I wanted to try out some of the more advanced Differential Privacy methods as well and see how the model performs with those.

In [24]:
def gaussian_mech_RDP_vec(vec, sensitivity, alpha, epsilon):
    sigma = np.sqrt((sensitivity**2 * alpha) / (2 * epsilon))
    return [v + np.random.normal(loc=0, scale=sigma) for v in vec]

In [None]:
def noisy_gradient_descent_RDP(iterations, alpha, epsilon_bar):
    theta = np.array([0 for _ in range(len(training_features))]) #resets theta to zeros
    b = 20   #or b
    epsilon_i = epsilon_bar/iterations
    alpha_i = alpha/iterations

    for i in range(iterations):
        #gradient sum:
        # 1. computes the gradients for all of X_train
        # 2. clips them
        # 3. and sums them
        grad_sum  = gradient_sum(theta, X_train, y_train, b) 

        #now we add noise with renyi diff priv
        noisy_grad_sum = gaussian_mech_RDP_vec(grad_sum, sensitivity=b, alpha=alpha_i, epsilon=epsilon_i)

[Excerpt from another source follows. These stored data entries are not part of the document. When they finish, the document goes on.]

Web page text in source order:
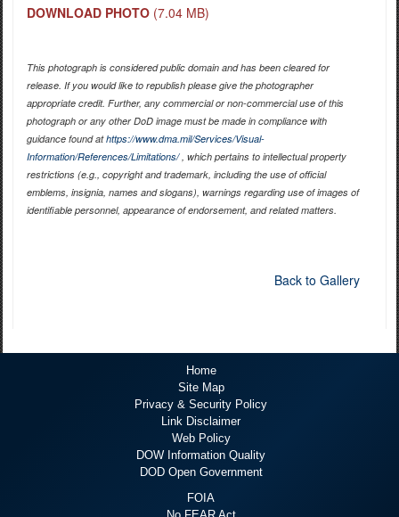
DOWNLOAD PHOTO (7.04 MB)
This photograph is considered public domain and has been cleared for
release. If you would like to republish please give the photographer
appropriate credit. Further, any commercial or non-commercial use of this
photograph or any other DoD image must be made in compliance with
guidance found athttps://www.dma.mil/Services/Visual-
Information/References/Limitations/, which pertains to intellectual property
restrictions (e.g., copyright and trademark, including the use of official
emblems, insignia, names and slogans), warnings regarding use of images of
identifiable personnel, appearance of endorsement, and related matters.
Back to Gallery
Home
Site Map
Privacy & Security Policy
Link Disclaimer
Web Policy
DOW Information Quality
DOD Open Government
FOIA
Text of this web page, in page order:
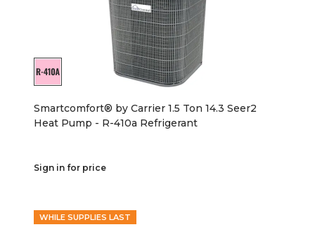
Smartcomfort® by Carrier 1.5 Ton 14.3 Seer2
Heat Pump - R-410a Refrigerant
Sign in for price
WHILE SUPPLIES LAST
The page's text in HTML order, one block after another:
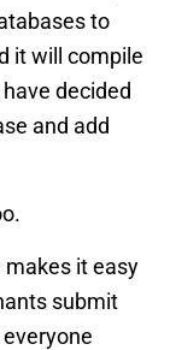
to
it will compile
decided
and add
it easy
submit
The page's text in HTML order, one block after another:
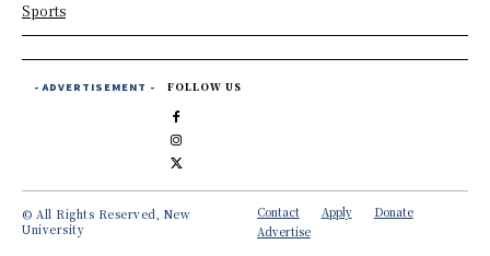
Sports
- ADVERTISEMENT - FOLLOW US
© All Rights Reserved, New
University
Contact Apply
Donate
Advertise
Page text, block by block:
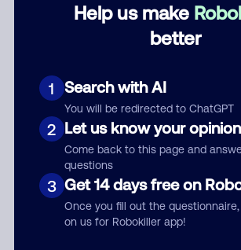
Help us make
better
1 Search with AI
You will be redirected to ChatGPT
2 Let us know your opinion
Come back to this page and
questions
3 Get 14 days free on
Once you fill out the
on us for Robokiller app!
Comment
Submit Comment
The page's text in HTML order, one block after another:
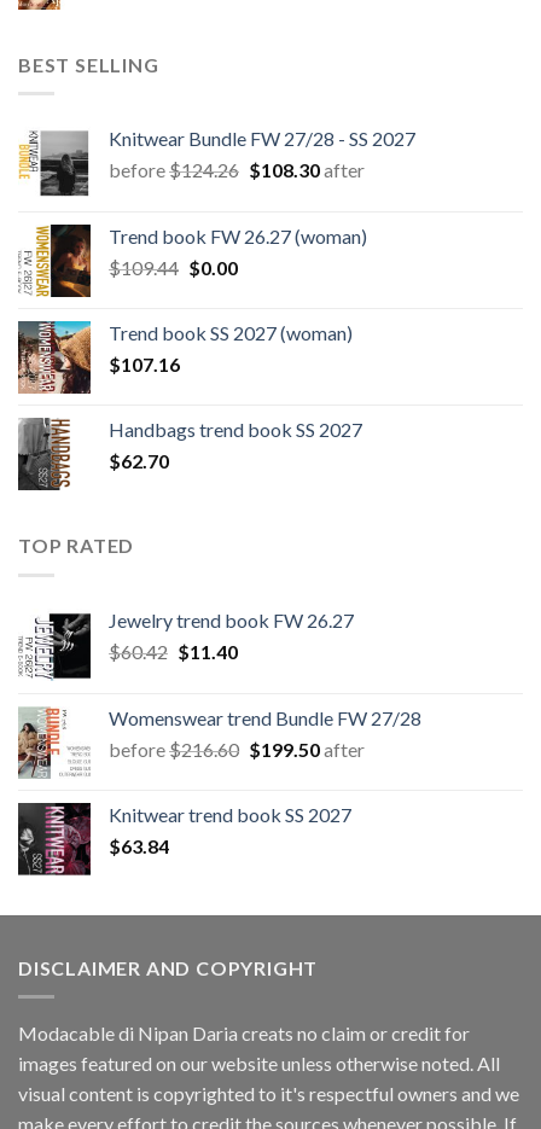
BEST SELLING
Knitwear Bundle FW 27/28 - SS 2027
before$124.26 Original
$124.26.
$108.30Current
$108.30.
after
Trend book FW 26.27 (woman)
$109.44 Original
$109.44.
$0.00Current
$0.00.
Trend book SS 2027 (woman)
$107.16
Handbags trend book SS 2027
$62.70
TOP RATED
Jewelry trend book FW 26.27
$60.42 Original
$60.42.
$11.40Current
$11.40.
Womenswear trend Bundle FW 27/28
before$216.60 Original
$216.60.
$199.50Current
$199.50.
after
Knitwear trend book SS 2027
$63.84
DISCLAIMER AND COPYRIGHT
Modacable di Nipan Daria creats no claim or credit for
images featured on our website unless otherwise noted. All
visual content is copyrighted to it's respectful owners and we
make every effort to credit the sources whenever possible. If
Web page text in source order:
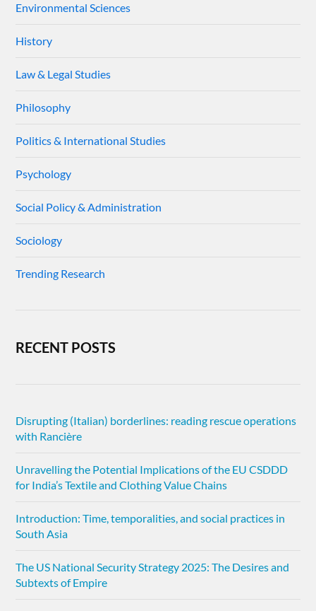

        noisy_grad = np.array(noisy_grad_sum)/len(X_train)
        theta = theta - noisy_grad
    return theta

theta = noisy_gradient_descent_RDP(10, 20, 0.000001)
print(theta)
print('Final accuracy:', accuracy(theta))

In [None]:
def gaussian_mech_zCDP_vec(vec, sensitivity, rho):
    sigma = np.sqrt((sensitivity**2) / (2 * rho))
    return [v + np.random.normal(loc=0, scale=sigma) for v in vec]

In [None]:
def noisy_gradient_descent_zCDP(iterations, rho):
    theta = np.array([0 for _ in range(len(training_features))]) #resets theta to zeros
    b = 20
    rho_i = rho/iterations

    for i in range(iterations):
        #gradient sum:
        # 1. computes the gradients for all of X_train
        # 2. clips them
        # 3. and sums them
        grad_sum  = gradient_sum(theta, X_train, y_train, b) 

        #now we add noise with renyi diff priv
        noisy_grad_sum = gaussian_mech_zCDP_vec(grad_sum, sensitivity=b, rho=rho_i)

        noisy_grad = np.array(noisy_grad_sum)/len(X_train)
        theta = theta - noisy_grad
    return theta

theta = noisy_gradient_descent_zCDP(10, 0.001)
print('Final accuracy:', accuracy(theta))

In [None]:
def noisy_gradient_descent_zCDP_ED(iterations, epsilon, delta):
    theta = np.array([0 for _ in range(len(training_features))]) #resets theta to zeros
    b = 20
    tolerance = 0.1 * epsilon
    
    #convert epsilon and delta to rho

    rho_low, rho_high = 0, 1  # initial bounds for rho
    while rho_high - rho_low > tolerance:
        rho_mid = (rho_high + rho_low) / 2
        # Calculate epsilon for this rho using zCDP to DP conversion formula
        calculated_epsilon = np.sqrt(2 * rho_mid * np.log(1 / delta)) + rho_mid
        if calculated_epsilon < epsilon:
            rho_low = rho_mid
        else:
            rho_high = rho_mid
    
    rho = (rho_high + rho_low) / 2
    rho_i = rho/iterations


    for i in range(iterations):
        #gradient sum:
        # 1. computes the gradients for all of X_train
        # 2. clips them
        # 3. and sums them
        grad_sum  = gradient_sum(theta, X_train, y_train, b) 

        #now we add noise with renyi diff priv
        noisy_grad_sum = gaussian_mech_zCDP_vec(grad_sum, sensitivity=b, rho=rho_i)

        noisy_grad = np.array(noisy_grad_sum)/len(X_train)
        theta = theta - noisy_grad
    return theta



theta = noisy_gradient_descent_zCDP_ED(10, .0001, 1e-5)
print('Final accuracy:', accuracy(theta))

# More Analysis

These methods basically all show similar solutions, but just test the same model out with a different differential privacy algorithms.

The model I have developed is not the most accurate. It seems to only be able to predict what income bracket a person is in a little less than 50% of the time.